Patients who are scanned frequently with CT are exposed to radiation doses that significantly increase their risk of cancer, according to a new study in Radiology. Physicians who order frequent follow-up scans, particularly if the results tend to be negative, should find another way to get the information, the authors advised.
In the study, Dr. Aaron Sodickson, Ph.D., and colleagues from Brigham and Women's Hospital in Boston examined the medical records of 31,462 adult patients who had diagnostic CT scans at the hospital in 2007 and had undergone a whopping 190,712 CT exams in the prior 22 years.
The BEIR-VII (Biological Effects of Ionizing Radiation) risk model was used to estimate each patient's lifetime attributable risk (LAR) of cancer based on their history of CT scans. One-third of the patients had undergone five or more lifetime CT exams, 5% had more than 22 exams, and 1% had more than 38 CT exams in their histories (Radiology, April 2009, Vol. 251:1, pp. 175-184).
Translating those scans to radiation exposure, 15% of the patients had estimated cumulative effective radiation dose of more than 100 mSv, a dose equivalent to that of 1,000 chest x-rays.

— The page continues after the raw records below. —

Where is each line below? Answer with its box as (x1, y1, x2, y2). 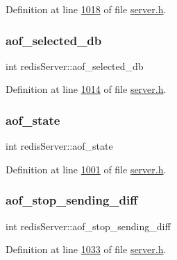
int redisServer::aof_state (6, 139, 113, 153)
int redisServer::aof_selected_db (6, 58, 144, 73)
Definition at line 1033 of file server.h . (6, 242, 167, 257)
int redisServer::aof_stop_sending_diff (6, 218, 171, 233)
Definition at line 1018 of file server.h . (6, 2, 167, 16)
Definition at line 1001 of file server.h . (6, 162, 167, 176)
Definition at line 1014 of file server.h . (6, 82, 167, 96)
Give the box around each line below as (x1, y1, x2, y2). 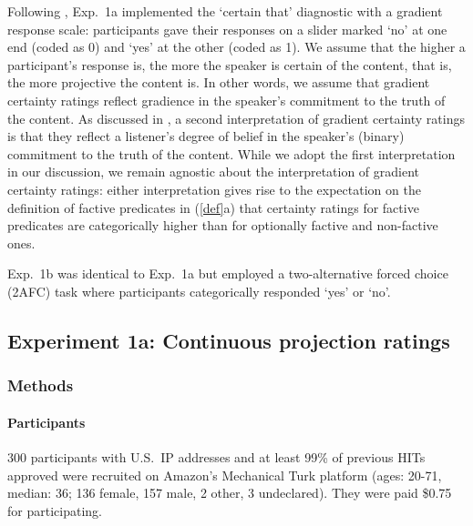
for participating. (7, 501, 102, 520)
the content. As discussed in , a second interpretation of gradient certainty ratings (7, 108, 465, 127)
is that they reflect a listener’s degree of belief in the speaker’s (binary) (7, 126, 405, 146)
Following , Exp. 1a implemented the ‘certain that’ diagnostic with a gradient (7, 2, 443, 20)
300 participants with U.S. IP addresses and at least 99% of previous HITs (7, 447, 426, 466)
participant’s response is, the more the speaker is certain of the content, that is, (7, 55, 452, 74)
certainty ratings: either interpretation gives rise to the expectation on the (7, 179, 421, 198)
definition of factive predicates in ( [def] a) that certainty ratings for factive (7, 197, 419, 217)
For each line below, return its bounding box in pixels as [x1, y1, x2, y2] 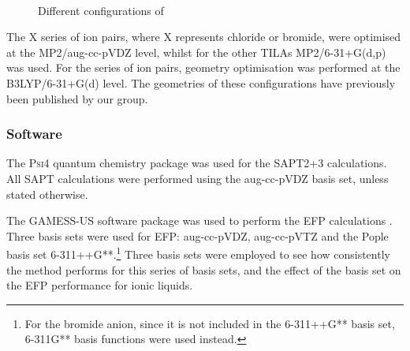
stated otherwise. [6, 185, 88, 202]
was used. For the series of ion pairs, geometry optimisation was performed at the [6, 59, 401, 76]
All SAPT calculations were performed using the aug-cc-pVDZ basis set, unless [6, 170, 389, 186]
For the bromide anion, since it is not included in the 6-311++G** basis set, [24, 315, 395, 331]
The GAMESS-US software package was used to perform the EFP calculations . [6, 212, 393, 229]
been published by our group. [6, 90, 148, 106]
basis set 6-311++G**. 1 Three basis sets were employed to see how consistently [6, 244, 390, 262]
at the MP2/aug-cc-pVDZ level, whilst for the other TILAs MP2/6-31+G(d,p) [6, 43, 386, 60]
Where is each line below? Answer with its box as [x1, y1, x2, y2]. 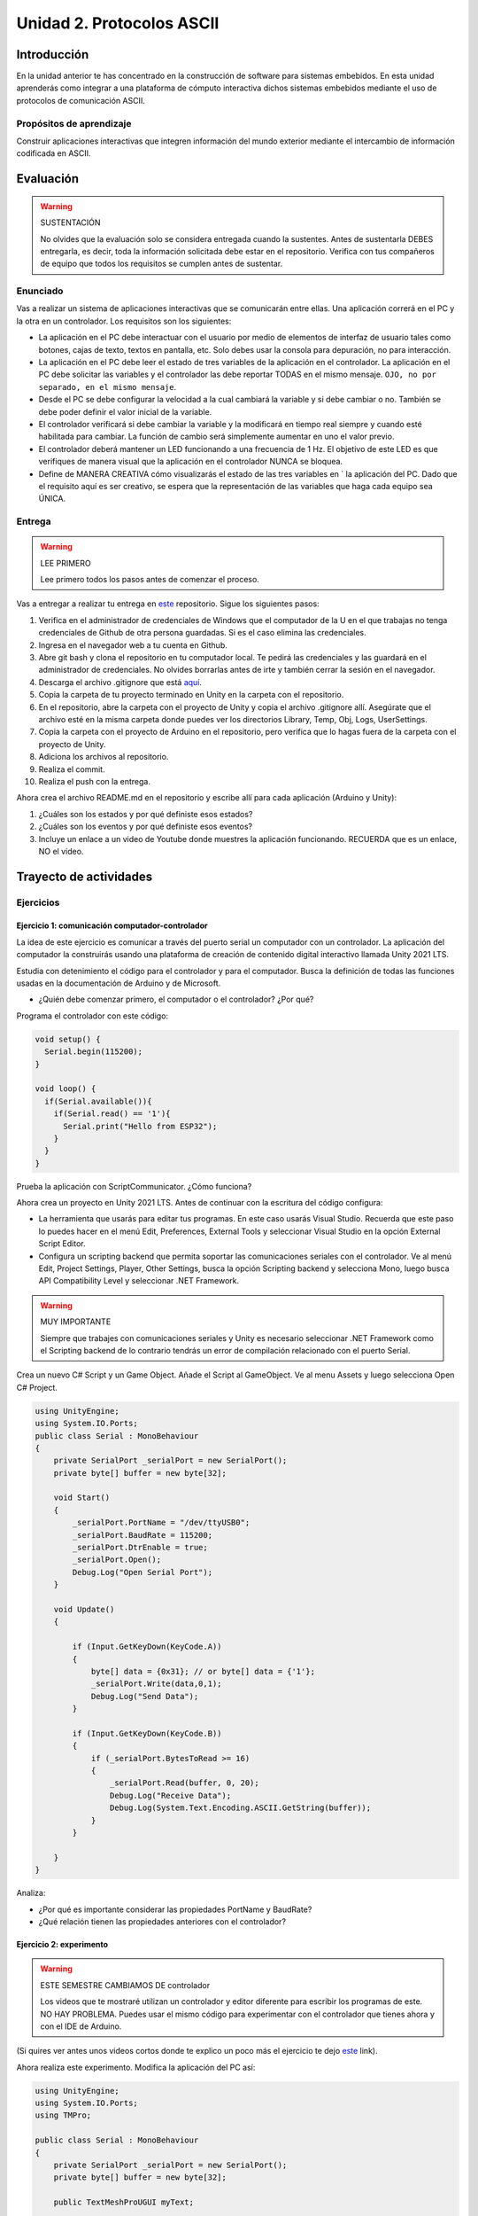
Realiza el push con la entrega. [38, 776, 150, 786]
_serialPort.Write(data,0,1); [90, 1679, 222, 1689]
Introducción [16, 47, 89, 62]
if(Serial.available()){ [44, 1096, 152, 1106]
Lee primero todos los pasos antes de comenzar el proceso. [40, 574, 260, 585]
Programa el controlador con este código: [16, 1010, 168, 1021]
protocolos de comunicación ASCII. [16, 95, 146, 105]
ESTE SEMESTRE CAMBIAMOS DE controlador [40, 1979, 211, 1990]

Four percent of the patients received more than 250 mSv, and 1% received more than 399 mSv.
In terms of heightened cancer risk, the BEIR-VII analysis showed that 7.3% of the patients had an estimated LAR of greater than 1%, reflecting an increased lifetime risk of cancer of 1% compared to the baseline cancer risk of 1% in the U.S. population. The 315 patients who received the highest radiation exposures increased their LAR by 2.7% to 12%, the group reported.

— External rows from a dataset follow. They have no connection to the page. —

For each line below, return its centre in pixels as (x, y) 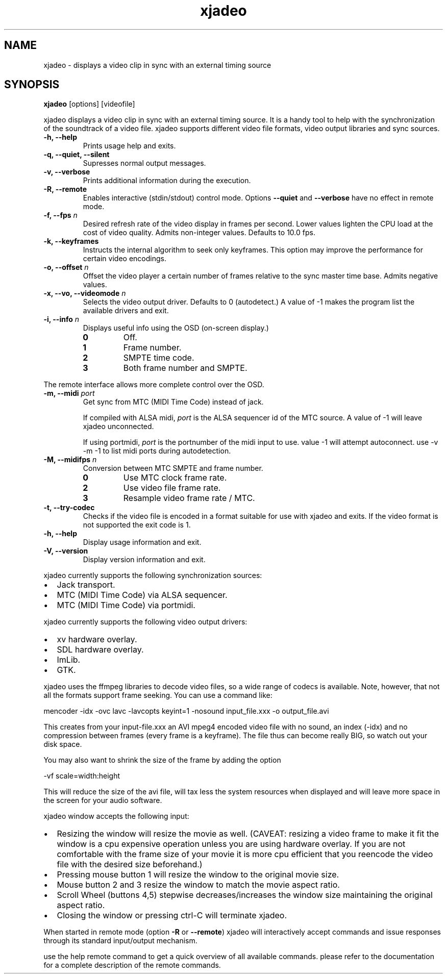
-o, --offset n (66, 267)
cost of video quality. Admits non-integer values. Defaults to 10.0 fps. (199, 233)
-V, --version (66, 551)
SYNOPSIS (32, 85)
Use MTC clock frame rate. (175, 478)
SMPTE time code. (159, 358)
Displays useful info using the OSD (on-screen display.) (176, 328)
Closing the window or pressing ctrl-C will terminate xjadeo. (172, 916)
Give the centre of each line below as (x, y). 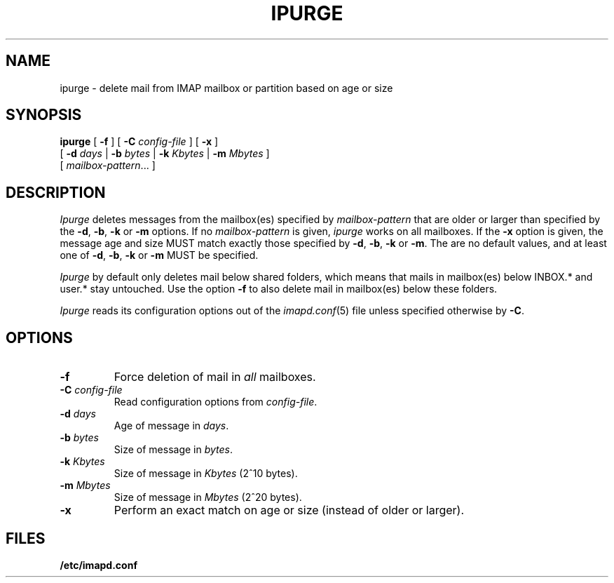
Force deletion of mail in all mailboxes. (215, 377)
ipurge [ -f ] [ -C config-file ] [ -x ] (139, 142)
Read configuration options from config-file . (216, 402)
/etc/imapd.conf (98, 565)
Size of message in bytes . (173, 450)
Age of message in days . (171, 426)
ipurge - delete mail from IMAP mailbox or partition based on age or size (226, 88)
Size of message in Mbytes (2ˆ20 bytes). (208, 497)
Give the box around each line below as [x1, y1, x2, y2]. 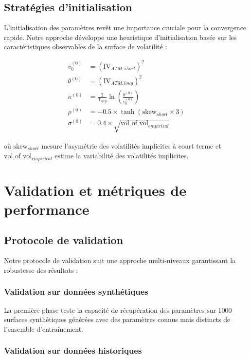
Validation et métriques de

"Not surprisingly, the patients who undergo large amounts of recurrent imaging generally have substantial underlying disease," Sodickson and colleagues wrote. "Eighty-five percent of the patients with estimated LAR greater than 1% have a malignancy diagnosis. However, 40% of the group with LAR greater than 1% either have no malignancy history or are assessed by their treating physicians as having no ongoing evidence of active malignancy."
In patients without malignancies and those who have responded to treatment, a cumulative radiation exposure must be considered in balance with the anticipated benefits of recurrent imaging, they wrote. Follow-up scans that are frequently negative are particularly suspect.
"While the incremental risk is essentially the same from the first or the 50th CT scan (aside from effects of different exposure ages), the risks of an individual study should not be considered in isolation but should be viewed as part of the patient's past (and predicted future) cumulative exposure," they wrote.
The researchers are developing a decision-support tool to identify high-risk patients and provide cumulative exposure risks at the point of care, in order to create a framework to educate referring physicians and improve risk-benefit decision-making at the individual patient level.